Yeah, Automatic differentiation is essentially only usable on functions specified the way mathematicians specify functions; the compositions of a series of primitives (plus operators like the integral and the differential itself, as well inverse relations).

AD is not usable on loops, conditionals or recursive calls.

So basically, whatever way you specify your functions, you are effectively going to have DSL (within a general purpose language or otherwise) since not all the functions you form are going to be differentiable by AD (and there's some confusion between differentiable in the abstract and differentiable by the methods of AD).

Edit: actually, it's pretty easy to extend AD to functions defined piecewise on intervals to be in the class of function amenable of AD. What's hard/impossible is extending functions defined by loops or recursion.

[neilparikh]

AD on loops/recursion works fine when you implement it using dual numbers (see for https://news.ycombinator.com/item?id=20893414 an example). If you used this to implement x^n using a for loop, you would get the correct derivative (n * x ^ (n - 1)).

[seanmcdirmid]

AD is totally possible at the library level (I did it in C# 10 years ago using Conal Elliott’s ideas), however if you want to autodiff more than an expression-only language, compiler support is useful.

[abeppu]

Maybe this is the piece I don't understand. What do you mean by "more than an expression-only language"? What is a non-expression in a language? And what would it mean to have a derivative for your non-expression?

[seanmcdirmid]

You can easily use expressions to create trees rather than values in a library. Eg a + b need not compute a value, through a bit of operating overloading it can compute the tree plus(tree-a, tree-b).

This “trick” does not extend to statements, however. You can’t override if or semicolon in most languages. You can encode statements as expressions, but then you have to worry about things like variable bindings on your own.

[excessive]

Building expression trees is not the only way to do automatic differentiation. A simpler way is to just carry the value and it's derivative as a pair:

    #include <math.h>
    #include <stdio.h>

    struct autodiff { double value, deriv; };

    autodiff just(double x) { return { x, 1 }; }

    autodiff operator +(autodiff a, autodiff b) {
        return { a.value + b.value, a.deriv + b.deriv };
    }

    autodiff operator *(autodiff a, autodiff b) {
        return { a.value * b.value, a.deriv*b.value + a.value*b.deriv };
    }

    autodiff sin(autodiff a) {
        return { sin(a.value), cos(a.value)*a.deriv };
    }

    int main() {
        autodiff x = just(.1);
        for (int ii = 0; ii<4; ii++) {
            x = x*x + sin(x);
        }
        printf("value: %lf, deriv: %lf\n", x.value, x.deriv);
        return 0;
    } 

There is no need to differentiate the for loop or the semicolons. This way is not doing symbolic differentiation. It's implementing the differentiation rules in parallel to calculating the values at run time.

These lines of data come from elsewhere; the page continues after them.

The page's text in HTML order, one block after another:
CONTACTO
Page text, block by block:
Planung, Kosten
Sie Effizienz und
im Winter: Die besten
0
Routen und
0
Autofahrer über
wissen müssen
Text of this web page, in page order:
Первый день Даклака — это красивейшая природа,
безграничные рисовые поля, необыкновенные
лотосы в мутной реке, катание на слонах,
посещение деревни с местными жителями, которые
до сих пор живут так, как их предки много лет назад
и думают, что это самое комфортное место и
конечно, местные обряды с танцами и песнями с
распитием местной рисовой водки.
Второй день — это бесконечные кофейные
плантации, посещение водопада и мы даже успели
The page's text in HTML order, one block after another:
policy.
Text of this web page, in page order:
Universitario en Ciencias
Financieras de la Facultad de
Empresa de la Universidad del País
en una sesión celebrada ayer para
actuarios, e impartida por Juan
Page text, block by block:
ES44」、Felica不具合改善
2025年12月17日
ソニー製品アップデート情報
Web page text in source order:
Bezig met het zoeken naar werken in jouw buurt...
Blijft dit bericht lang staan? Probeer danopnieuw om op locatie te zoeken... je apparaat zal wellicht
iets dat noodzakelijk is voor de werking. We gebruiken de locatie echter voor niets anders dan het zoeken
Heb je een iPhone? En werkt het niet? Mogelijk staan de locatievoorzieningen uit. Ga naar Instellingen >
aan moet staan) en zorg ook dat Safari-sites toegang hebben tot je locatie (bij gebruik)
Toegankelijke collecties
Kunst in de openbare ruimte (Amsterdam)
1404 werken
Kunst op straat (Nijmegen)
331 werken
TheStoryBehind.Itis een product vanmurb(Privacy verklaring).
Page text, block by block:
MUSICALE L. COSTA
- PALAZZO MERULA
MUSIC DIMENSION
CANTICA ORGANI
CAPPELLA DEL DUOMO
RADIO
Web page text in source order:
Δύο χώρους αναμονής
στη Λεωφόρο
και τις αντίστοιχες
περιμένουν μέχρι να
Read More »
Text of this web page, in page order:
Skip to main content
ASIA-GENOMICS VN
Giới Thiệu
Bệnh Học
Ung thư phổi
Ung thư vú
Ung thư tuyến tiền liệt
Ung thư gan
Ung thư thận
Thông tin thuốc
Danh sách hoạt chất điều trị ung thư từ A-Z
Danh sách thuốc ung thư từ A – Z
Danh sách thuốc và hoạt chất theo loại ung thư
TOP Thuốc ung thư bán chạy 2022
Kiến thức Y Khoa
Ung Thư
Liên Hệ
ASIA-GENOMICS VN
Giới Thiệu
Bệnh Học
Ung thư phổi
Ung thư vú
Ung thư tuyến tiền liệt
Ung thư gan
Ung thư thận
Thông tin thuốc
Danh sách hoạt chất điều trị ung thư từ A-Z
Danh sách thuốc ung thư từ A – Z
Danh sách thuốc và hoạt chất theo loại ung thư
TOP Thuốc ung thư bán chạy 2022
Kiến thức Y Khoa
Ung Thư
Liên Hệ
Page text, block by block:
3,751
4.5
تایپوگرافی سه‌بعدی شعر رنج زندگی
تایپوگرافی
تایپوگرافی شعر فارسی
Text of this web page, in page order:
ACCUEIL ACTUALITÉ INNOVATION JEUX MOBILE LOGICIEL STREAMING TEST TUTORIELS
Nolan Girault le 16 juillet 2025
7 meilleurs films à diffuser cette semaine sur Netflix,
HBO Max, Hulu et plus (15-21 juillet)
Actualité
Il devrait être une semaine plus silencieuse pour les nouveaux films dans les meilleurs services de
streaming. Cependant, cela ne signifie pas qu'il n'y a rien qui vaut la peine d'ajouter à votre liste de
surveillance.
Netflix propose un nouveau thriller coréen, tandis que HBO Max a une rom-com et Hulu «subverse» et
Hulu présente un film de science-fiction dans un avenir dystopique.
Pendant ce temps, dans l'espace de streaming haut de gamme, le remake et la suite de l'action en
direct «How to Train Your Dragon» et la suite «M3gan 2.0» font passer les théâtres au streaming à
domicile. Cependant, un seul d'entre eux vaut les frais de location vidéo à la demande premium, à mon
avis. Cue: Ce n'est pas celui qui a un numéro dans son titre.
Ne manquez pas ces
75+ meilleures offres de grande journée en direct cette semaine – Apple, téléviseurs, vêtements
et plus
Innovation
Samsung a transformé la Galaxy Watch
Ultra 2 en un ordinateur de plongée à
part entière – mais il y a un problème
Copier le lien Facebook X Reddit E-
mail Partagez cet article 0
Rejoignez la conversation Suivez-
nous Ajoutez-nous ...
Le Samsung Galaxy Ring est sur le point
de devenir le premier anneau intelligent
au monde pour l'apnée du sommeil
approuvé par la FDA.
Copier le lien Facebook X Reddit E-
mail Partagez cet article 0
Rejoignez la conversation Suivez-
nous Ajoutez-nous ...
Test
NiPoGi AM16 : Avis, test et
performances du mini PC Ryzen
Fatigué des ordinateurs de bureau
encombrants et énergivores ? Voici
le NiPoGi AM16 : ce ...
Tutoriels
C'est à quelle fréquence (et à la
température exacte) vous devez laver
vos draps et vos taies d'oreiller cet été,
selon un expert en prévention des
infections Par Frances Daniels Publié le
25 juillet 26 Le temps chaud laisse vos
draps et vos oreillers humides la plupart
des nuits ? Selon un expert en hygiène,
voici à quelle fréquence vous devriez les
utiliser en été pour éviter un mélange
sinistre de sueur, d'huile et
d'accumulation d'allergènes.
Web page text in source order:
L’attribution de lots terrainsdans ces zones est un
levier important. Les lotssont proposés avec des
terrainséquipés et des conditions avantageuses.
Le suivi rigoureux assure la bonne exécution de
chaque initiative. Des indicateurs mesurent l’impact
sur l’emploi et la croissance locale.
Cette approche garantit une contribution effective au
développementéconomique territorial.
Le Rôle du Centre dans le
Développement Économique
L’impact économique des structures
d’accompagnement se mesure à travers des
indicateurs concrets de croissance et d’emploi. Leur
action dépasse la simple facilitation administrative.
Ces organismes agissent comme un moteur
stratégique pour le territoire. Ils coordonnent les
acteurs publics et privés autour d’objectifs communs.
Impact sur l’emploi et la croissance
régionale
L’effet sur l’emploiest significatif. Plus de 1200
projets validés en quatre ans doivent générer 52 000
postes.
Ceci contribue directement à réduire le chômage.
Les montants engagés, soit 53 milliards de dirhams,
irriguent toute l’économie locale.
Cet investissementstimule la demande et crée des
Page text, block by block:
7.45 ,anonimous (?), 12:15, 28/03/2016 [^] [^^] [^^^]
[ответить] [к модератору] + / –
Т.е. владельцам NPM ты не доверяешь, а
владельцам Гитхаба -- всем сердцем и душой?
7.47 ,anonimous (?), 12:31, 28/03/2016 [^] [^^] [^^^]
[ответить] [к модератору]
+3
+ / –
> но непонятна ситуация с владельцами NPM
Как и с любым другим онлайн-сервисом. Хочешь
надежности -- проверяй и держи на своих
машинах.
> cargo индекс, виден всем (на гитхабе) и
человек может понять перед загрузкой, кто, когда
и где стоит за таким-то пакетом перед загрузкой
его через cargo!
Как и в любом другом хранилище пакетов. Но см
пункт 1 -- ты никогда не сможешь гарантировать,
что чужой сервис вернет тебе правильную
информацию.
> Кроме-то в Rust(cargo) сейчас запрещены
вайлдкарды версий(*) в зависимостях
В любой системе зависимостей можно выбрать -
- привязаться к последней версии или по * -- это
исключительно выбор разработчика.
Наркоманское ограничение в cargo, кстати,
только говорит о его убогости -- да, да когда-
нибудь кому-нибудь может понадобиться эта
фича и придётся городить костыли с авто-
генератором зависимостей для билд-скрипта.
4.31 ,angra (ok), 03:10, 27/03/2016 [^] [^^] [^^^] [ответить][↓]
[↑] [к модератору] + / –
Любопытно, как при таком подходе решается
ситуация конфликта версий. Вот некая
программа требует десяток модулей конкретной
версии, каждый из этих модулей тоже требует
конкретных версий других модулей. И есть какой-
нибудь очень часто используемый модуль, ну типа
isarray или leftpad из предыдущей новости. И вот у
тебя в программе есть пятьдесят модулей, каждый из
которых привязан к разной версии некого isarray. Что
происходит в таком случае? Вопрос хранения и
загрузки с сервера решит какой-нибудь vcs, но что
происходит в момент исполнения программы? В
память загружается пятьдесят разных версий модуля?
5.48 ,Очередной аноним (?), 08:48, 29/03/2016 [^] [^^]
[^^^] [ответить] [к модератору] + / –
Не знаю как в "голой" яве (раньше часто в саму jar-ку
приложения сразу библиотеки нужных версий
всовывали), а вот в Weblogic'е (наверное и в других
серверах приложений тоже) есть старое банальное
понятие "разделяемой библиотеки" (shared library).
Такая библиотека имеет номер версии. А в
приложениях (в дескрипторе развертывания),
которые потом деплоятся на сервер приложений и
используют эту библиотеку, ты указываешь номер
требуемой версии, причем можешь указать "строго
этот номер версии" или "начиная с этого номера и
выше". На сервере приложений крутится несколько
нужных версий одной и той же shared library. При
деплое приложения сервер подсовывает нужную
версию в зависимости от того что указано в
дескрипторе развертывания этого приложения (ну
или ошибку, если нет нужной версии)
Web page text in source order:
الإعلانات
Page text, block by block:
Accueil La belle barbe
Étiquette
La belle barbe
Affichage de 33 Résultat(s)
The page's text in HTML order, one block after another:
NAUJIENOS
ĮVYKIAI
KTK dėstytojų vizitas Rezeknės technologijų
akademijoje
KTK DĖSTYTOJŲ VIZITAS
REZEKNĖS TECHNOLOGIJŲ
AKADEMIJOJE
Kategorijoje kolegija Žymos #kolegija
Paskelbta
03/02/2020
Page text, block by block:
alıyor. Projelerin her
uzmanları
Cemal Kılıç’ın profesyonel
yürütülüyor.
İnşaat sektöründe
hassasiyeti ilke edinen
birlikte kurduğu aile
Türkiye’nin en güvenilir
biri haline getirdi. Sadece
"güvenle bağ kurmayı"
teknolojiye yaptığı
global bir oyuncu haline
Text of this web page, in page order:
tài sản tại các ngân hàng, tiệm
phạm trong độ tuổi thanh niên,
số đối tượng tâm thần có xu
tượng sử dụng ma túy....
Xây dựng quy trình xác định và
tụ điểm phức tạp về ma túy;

This generalizes to partial derivatives for multivariate functions too:

     template<int dims>
     struct autograd { double value, grad[dims}; };

[joe_the_user]

This only works if you don't have x as a value determining the length of the for loop. If you try to take the derivative of x^x using a loop multiplying x times, you'll get a wrong answer (admittedly, expecting a right answer would be foolish).

But this goes to question at hand, whether AD should be a library/DSL or whether it should be a primitive of a general purpose language. The thing is a general purpose language lets you present sorts of things as functions that can't be even dual numbers won't take the derivative of correctly - a dual scheme can't distinguish variable order loops from constant order loops.